Entre las distintas iniciativas de reformas que el presidente López Obrador presentó tras su discurso del 5 de febrero de este año, se encuentra esta:
“La presente iniciativa tiene por objeto establecer prisión preventiva oficiosa en los casos de extorsión, narcomenudeo, delitos previstos por las leyes aplicables cometidos para la ilegal producción, preparación, enajenación, adquisición, importación, exportación, transportación, almacenamiento y distribución de drogas sintéticas, como el fentanilo y sus derivados, así como en los de defraudación fiscal, contrabando, expedición, enajenación, compra o adquisición de comprobantes fiscales, incluidas facturas, que amparen operaciones inexistentes, falsas o actos jurídicos simulados en los términos fijados por la ley”.
En medio de sus propuestas en torno al salario mínimo, las pensiones, los pueblos indígenas o el maltrato animal -ideas claramente progresistas-, o de las más visibles en torno a la elección de magistrados electorales y ministros de la Corte, la eliminación de diputados plurinominales y organismos autónomos -iniciativas con claros tintes autoritarios-, deslizó esta modificación al artículo 19 de la Constitución. El diablo, como se sabe, se esconde en los detalles y aquí, entre tantas y tan variopintas ocurrencias, se encuentra una de las más peligrosas para el ciudadano común. Una iniciativa que, de aprobarse, pondría en peligro inminente a cualquiera, pues se trata de un instrumento que podría ser utilizado para amenazar o castigar a sus críticos.
En ese alud de reformas, que incluye acciones positivas para la mayoría tanto como medidas que minarían nuestra vida democrática, se enquista este siniestro párrafo que parecería redactado por un populista de derechas, acaso porque, entre tantas otras cosas, López Obrador -como Javier Milei, con quien ahora se pelea- también lo es. Todo está mal en ella. Para empezar, él, quien a lo largo de su campaña apostó por la paulatina legalización de las drogas mientras se oponía al mero punitivismo penal, ahora busca endurecer no solo las penas, sino los procesos en contra de toda persona que participe en el tráfico de drogas sintéticas. Es decir, incluso los miembros más vulnerables de la sociedad: esos pobres a los que, según él, pone primero.
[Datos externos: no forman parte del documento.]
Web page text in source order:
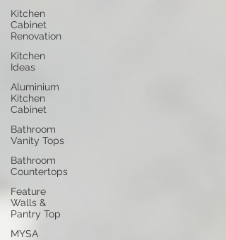
Kitchen
Cabinet
Renovation
Kitchen
Ideas
Aluminium
Kitchen
Cabinet
Bathroom
Vanity Tops
Bathroom
Countertops
Feature
Walls &
Pantry Top
MYSA
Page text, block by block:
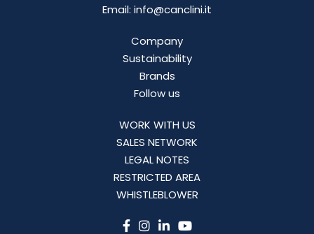
Email: info@canclini.it
Company
Sustainability
Brands
Follow us
WORK WITH US
SALES NETWORK
LEGAL NOTES
RESTRICTED AREA
WHISTLEBLOWER
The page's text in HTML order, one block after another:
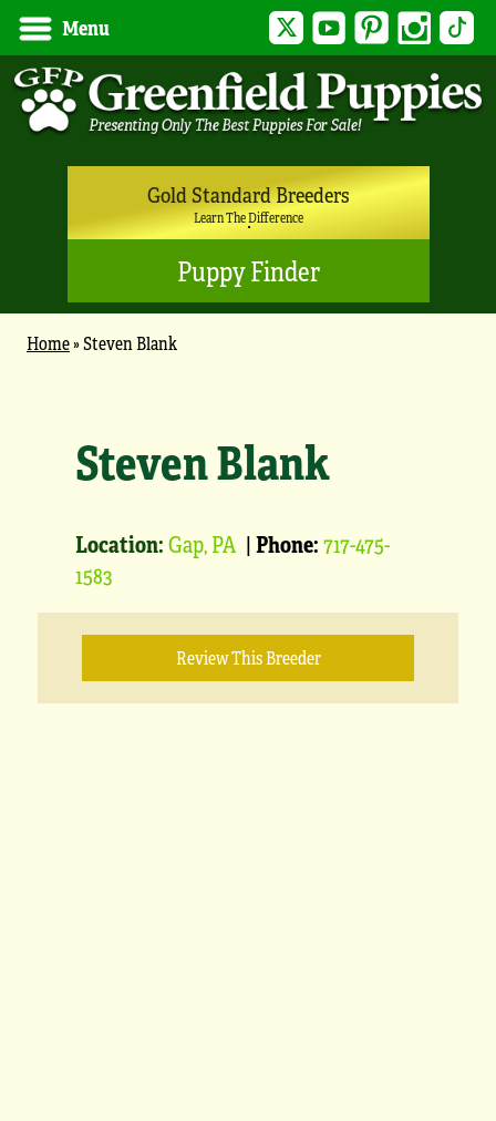
Menu Twitter YouTubePinterest Instagram
Gold Standard Breeders
Learn The Difference
Puppy Finder
Home»Steven Blank
Steven Blank
Location:Gap, PA |Phone:717-475-
1583
Review This Breeder
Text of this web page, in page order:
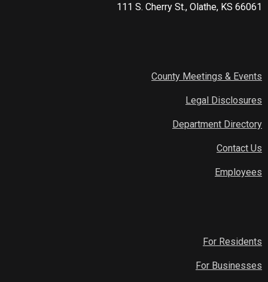
111 S. Cherry St., Olathe, KS 66061
County Meetings & Events
Legal Disclosures
Department Directory
Contact Us
Employees
For Residents
For Businesses
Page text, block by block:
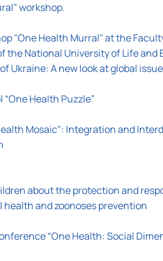
workshop.
"One Health Murral" at the
the National University of Life and
Ukraine: A new look at global
Health Puzzle”
Mosaic": Integration and
about the protection and
and zoonoses prevention
“One Health: Social
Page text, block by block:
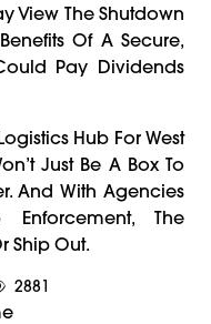
View The Shutdown
Of A Secure,
Pay Dividends
Hub For West
Just Be A Box To
And With Agencies
Enforcement, The
Ship Out.
2881
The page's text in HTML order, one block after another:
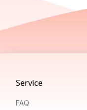
Service
FAQ
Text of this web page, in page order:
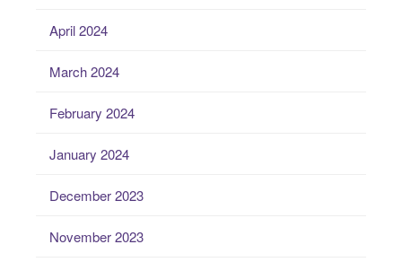
April 2024
March 2024
February 2024
January 2024
December 2023
November 2023
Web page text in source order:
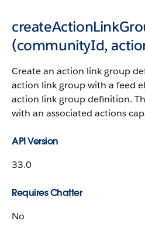
(communityId,
Create an action link group
action link group with a feed
action link group definition.
with an associated actions
API Version
33.0
Requires Chatter
No
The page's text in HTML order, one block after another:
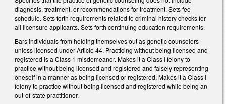
diagnosis, treatment, or recommendations for treatment. Sets fee
schedule. Sets forth requirements related to criminal history checks for
all licensure applicants. Sets forth continuing education requirements.
Bars individuals from holding themselves out as genetic counselors
unless licensed under Article 44. Practicing without being licensed and
registered is a Class 1 misdemeanor. Makes it a Class I felony to
practice without being licensed and registered and falsely representing
oneself in a manner as being licensed or registered. Makes it a Class I
felony to practice without being licensed and registered while being an
out-of-state practitioner.
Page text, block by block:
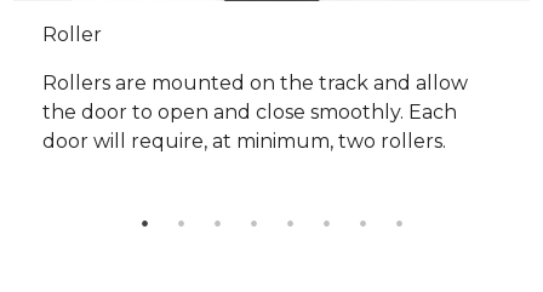
Roller
Rollers are mounted on the track and allow
the door to open and close smoothly. Each
door will require, at minimum, two rollers.
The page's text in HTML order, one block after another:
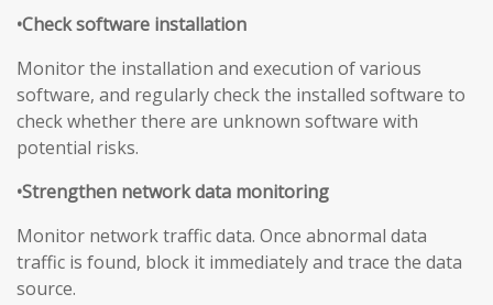
•Check software installation
Monitor the installation and execution of various
software, and regularly check the installed software to
check whether there are unknown software with
potential risks.
•Strengthen network data monitoring
Monitor network traffic data. Once abnormal data
traffic is found, block it immediately and trace the data
source.
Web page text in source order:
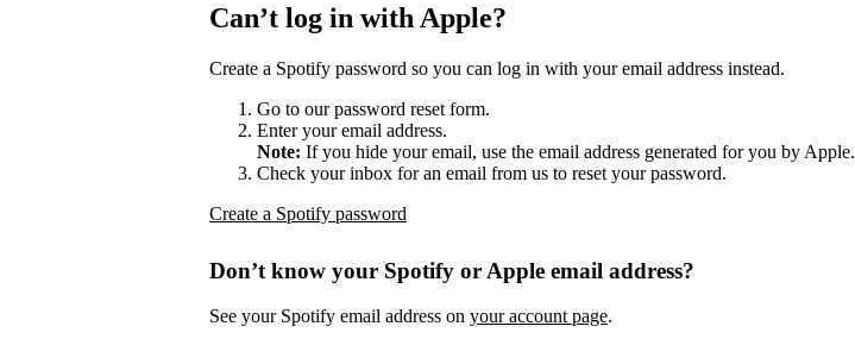
Can’t log in with Apple?
Create a Spotify password so you can log in with your email address instead.
Go to our password reset form.
Enter your email address.
Note: If you hide your email, use the email address generated for you by Apple.
Check your inbox for an email from us to reset your password.
Create a Spotify password
Don’t know your Spotify or Apple email address?
See your Spotify email address on your account page.
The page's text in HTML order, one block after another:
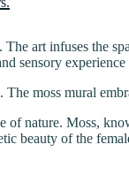
art infuses the
sensory
moss mural
of nature. Moss,
beauty of the
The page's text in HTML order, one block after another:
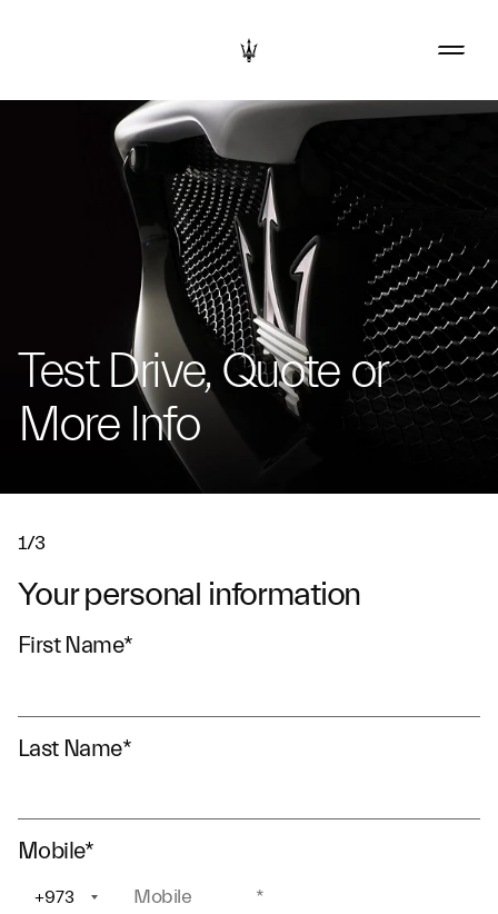
Test Drive, Quote or
More Info
1/3
Your personal information
First Name*
Last Name*
Mobile*
+973
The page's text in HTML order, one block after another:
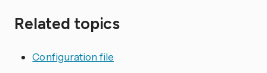
Related topics
Configuration file
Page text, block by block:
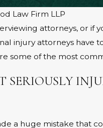
Law Firm LLP
attorneys, or if
injury attorneys have
some of the most
SERIOUSLY
a huge mistake that
ABOUT
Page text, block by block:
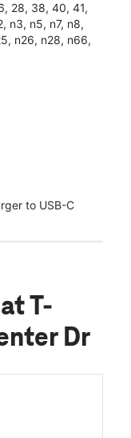
28, 38, 40, 41,
n3, n5, n7, n8,
n26, n28, n66,
to USB-C
at T-
Dr
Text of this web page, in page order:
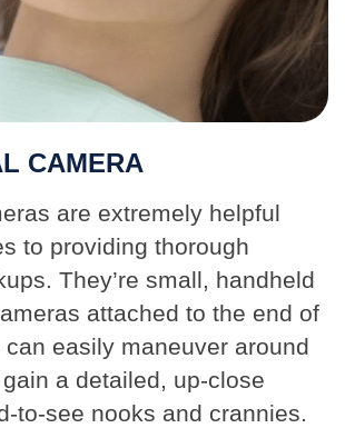
CAMERA
are extremely helpful
to providing thorough
They’re small, handheld
attached to the end of
easily maneuver around
a detailed, up-close
to-see nooks and crannies.
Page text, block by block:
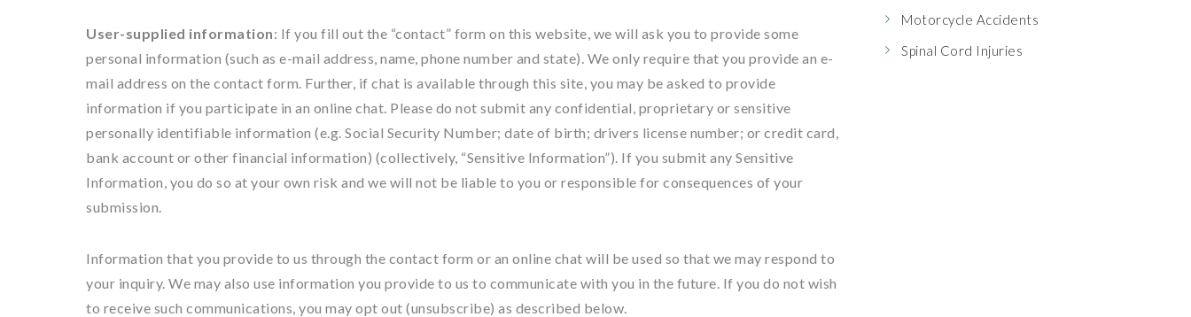
User-supplied information: If you fill out the “contact” form on this website, we will ask you to provide some
personal information (such as e-mail address, name, phone number and state). We only require that you provide an e-
mail address on the contact form. Further, if chat is available through this site, you may be asked to provide
information if you participate in an online chat. Please do not submit any confidential, proprietary or sensitive
personally identifiable information (e.g. Social Security Number; date of birth; drivers license number; or credit card,
bank account or other financial information) (collectively, “Sensitive Information”). If you submit any Sensitive
Information, you do so at your own risk and we will not be liable to you or responsible for consequences of your
submission.
Information that you provide to us through the contact form or an online chat will be used so that we may respond to
your inquiry. We may also use information you provide to us to communicate with you in the future. If you do not wish
to receive such communications, you may opt out (unsubscribe) as described below.
Motorcycle Accidents
Spinal Cord Injuries
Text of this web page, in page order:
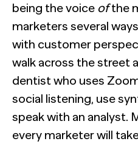
being the voice ofthe
marketers several
with customer
walk across the street
dentist who uses
social listening, use
speak with an analyst.
every marketer will
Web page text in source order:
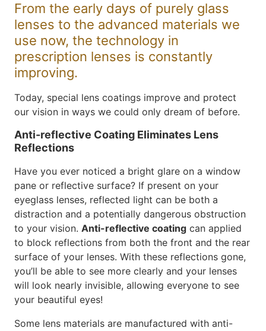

Pero tal vez más riesgoso para la seguridad jurídica resulta la idea de aplicar la prisión preventiva oficiosa (PPO) a la defraudación fiscal: un delito del que potencialmente cualquiera podría ser inculpado. Un simple error contable bastaría para que alguien -¿un opositor, por ejemplo?- sea acusado de este delito y, en términos de la PPO, deba llevar su proceso desde la cárcel. AMLO afirma, por supuesto, que su gobierno humanista jamás utilizaría esta medida como instrumento de represión, pero un gobierno auténticamente democrático jamás se habría atrevido siquiera a ponerla sobre la mesa.
Si la sola presencia de la PPO en nuestro sistema de justicia, ampliada desde la época de la guerra contra el narco de Calderón, suponía ya una vulneración sistemática a los derechos humanos -en la que, insisto, quienes más padecen son los pobres-, la propuesta de Morena no hace sino agravarla. En 2022, la Suprema Corte ya había eliminado esta figura para los delitos fiscales al considerarla inconstitucional y, en julio de 2023, el Pleno Regional en Materia Penal de la Región Centro-Norte había acordado eliminarla conforme al criterio establecido por la Comisión Interamericana de Derechos Humanos, que ha condenado a México por este motivo.
Solo alguien con un temple despótico puede exigir la aprobación de una propuesta semejante. Poniéndole una dolosa trampa a su propia candidata, López Obrador se ha lanzado en una cruzada para obtener una mayoría calificada en el Congreso que le permita aprobar, antes de la toma de posesión de su sucesora, cada una de sus 20 reformas, incluida esta. Solo por ello, no hay duda de que, más allá de a quién se elija en la boleta presidencial, se impone votar a la oposición solo para que AMLO no se salga con la suya.